News - Agenda regenerasi kepemimpinan partai politik di Indonesia tampaknya berjalan di tempat. Banyak parpol masih nyaman mempertahankan status quo demi menjaga stabilitas internal partai. Alhasil, demokratisasi di tubuh parpol mencerminkan demokrasi elitis.

Padahal, parpol seharusnya memahami bahwa mandeknya demokratisasi di internalnya juga bisa berpengaruh bagi iklim demokrasi negara secara umum.

Pemimpin parpol yang kemungkinan besar masih bakal bertengger di pucuk adalah Megawati Soekarnoputri. Ketua Umum PDIP itu sudah mendapatkan dukungan dari banyak kader dari berbagai daerah untuk agenda Kongres VI PDIP pada April mendatang. Sejumlah kader bahkan melakukan aksi cap jempol darah untuk mendukung Megawati kembali memimpin PDIP.

Jika Megawati terpilih lagi dalam Kongres VI PDIP, predikatnya sebagai pemimpin parpol paling lama di Indonesia semakin kokoh. Megawati menjadi ketua umum sejak awal PDIP berdiri pada 1999. Dalam agenda HUT Ke-52 PDIP di Sekolah Partai, Lenteng Agung, Jakarta Selatan, Jumat (10/1/2025) pekan lalu, Megawati sendiri tampak masih percaya diri memimpin PDIP.

Dalam kesempatan itu, dia sempat menyinggung permintaan kader untuk kembali menjadi Ketua Umum PDIP. Namun, Megawati berkelakar bahwa ada pihak yang juga mengincar kursi pimpinan PDIP. Dia bergurau bahwa tidak mau menjadi Ketua Umum PDIP jika kader tidak solid dan kompak.
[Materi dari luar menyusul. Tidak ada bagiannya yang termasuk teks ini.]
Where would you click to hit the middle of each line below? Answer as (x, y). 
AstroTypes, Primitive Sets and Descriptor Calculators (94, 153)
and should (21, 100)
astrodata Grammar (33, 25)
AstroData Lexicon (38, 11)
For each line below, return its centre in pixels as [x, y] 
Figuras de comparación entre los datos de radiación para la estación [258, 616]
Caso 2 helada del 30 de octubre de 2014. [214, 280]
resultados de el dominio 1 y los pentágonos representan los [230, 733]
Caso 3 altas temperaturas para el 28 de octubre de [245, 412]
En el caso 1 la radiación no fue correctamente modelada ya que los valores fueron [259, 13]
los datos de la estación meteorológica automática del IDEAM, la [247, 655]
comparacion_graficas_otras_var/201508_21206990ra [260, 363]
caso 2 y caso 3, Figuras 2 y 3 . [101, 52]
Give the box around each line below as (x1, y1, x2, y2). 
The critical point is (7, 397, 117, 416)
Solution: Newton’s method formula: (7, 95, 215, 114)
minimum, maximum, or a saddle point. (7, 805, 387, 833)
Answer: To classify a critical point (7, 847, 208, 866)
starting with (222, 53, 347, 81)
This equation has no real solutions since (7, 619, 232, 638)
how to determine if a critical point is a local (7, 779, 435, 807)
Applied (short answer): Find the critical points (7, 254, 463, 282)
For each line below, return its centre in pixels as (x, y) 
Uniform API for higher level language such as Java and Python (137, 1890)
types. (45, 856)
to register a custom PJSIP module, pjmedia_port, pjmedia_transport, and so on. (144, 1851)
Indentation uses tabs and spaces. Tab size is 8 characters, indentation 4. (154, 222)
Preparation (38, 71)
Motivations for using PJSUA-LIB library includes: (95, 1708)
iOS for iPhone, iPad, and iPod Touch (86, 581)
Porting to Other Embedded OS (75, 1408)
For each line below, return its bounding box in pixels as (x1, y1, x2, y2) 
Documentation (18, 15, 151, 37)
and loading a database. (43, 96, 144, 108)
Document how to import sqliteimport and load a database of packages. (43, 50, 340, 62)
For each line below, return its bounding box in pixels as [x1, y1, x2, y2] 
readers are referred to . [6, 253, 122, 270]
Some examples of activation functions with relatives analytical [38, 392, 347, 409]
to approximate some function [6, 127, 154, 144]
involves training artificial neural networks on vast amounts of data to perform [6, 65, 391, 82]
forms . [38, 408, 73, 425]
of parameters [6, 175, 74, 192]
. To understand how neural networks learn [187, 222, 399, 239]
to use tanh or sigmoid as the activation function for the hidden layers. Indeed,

Minta saya ketua umum lagi, ketum lagi, tetapi nek anak buahku ngene kabeh [tidak solid], emoh,” ucap Megawati.

Tak tergoyahkannya posisi Megawati di PDIP menebalkan bahwa parpol di Indonesia memang kadung betah memelihara status quo kekuasaan. Sayangnya, sejumlah pengamat politik menilai praktik itu bukan tanpa efek samping. Mandeknya regenerasi kepemimpinan parpol justru menandai kebuntuan dan lemahnya komitmen partai pada demokrasi.